Uncertainty is Normal

Probability provides the language and tools to handle uncertainty.

Probability of an Event

- Event (A): An outcome to which a probability is assigned.
- Sample Space (S): The set of possible outcomes or events.
- Probability Function (P): The function used to assign a probability to an event.

Probability distribution: Shape or distribution of all events in the sample space

Two Schools of Probability

  • Frequentist Probability: objective approach
    • Events are observed and counted, and their frequencies provide the basis for directly calculating a probability.
    • p-values
    • confidence intervals

Probability theory was originally developed to analyze the frequencies of events.

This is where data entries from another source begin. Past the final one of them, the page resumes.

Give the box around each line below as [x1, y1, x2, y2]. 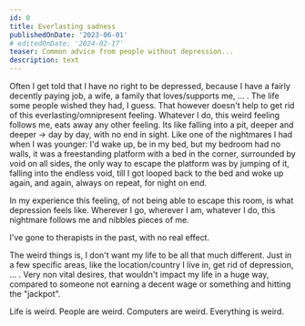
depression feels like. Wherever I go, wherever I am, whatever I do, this [9, 205, 276, 215]
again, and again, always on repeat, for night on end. [9, 178, 208, 188]
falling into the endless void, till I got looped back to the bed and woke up [9, 168, 284, 178]
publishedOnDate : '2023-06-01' [9, 30, 128, 39]
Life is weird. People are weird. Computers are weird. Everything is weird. [9, 306, 285, 317]
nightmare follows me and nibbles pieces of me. [9, 215, 189, 225]
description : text [9, 56, 79, 65]
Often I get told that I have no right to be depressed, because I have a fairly [9, 81, 291, 91]

  • Bayesian Probability: subjective approach
    • Probabilities are assigned to events based on evidence and personal belief and are centered around Bayes' theorem.
    • Bayes factors
    • credible interval for inference
    • Bayes estimator
    • maximum estimation for parameter estimation

One big advantage of Bayesian interpretation is that it can because to model our uncertainty about events that do not have long-term frequencies.

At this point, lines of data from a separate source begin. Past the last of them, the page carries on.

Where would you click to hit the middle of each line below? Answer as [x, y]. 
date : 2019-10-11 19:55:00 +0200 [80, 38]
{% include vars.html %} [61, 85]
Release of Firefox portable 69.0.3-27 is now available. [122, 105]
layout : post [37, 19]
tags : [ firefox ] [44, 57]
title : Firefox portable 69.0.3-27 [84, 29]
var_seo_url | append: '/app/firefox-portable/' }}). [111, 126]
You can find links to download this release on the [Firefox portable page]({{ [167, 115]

Joint, Marginal, and Conditional Probability

For two random variables $(A, B)$, probability of event $X = A$ and $Y = B$ equals

  • Joint Probability: Probability of events A and B; $P(A \ and \ B) = P(A\cap B)= P(X=A, Y=B)$
  • Marginal Probability: Probability of event A given variable Y; $P(X = A) = \sum_{i \in Y} P(X=A, Y=i)$
  • Conditional Probability: Probability of event A given event B; $\displaystyle P(X=A|Y=B) = \frac{P(X=A, Y=B)}{P(Y=B)}$

Probability for Indepencdence and Exclusivity

  • Independent $X$ and $Y$
    • Joint: $P(X=A \cap Y=B) = P(X=A) P(Y=B)$
    • Marginal: $P(X=A, Y) = P(X=A)$
    • Conditional: $P(X=A|Y=B) = P(X=A)$
  • Mutually exclusive $X$ and $Y$
    • Joint: $P(X=A \cap Y=B) = 0
    • $P(A \ or \ B) = P(A) + P(B) = P(A \cup B)$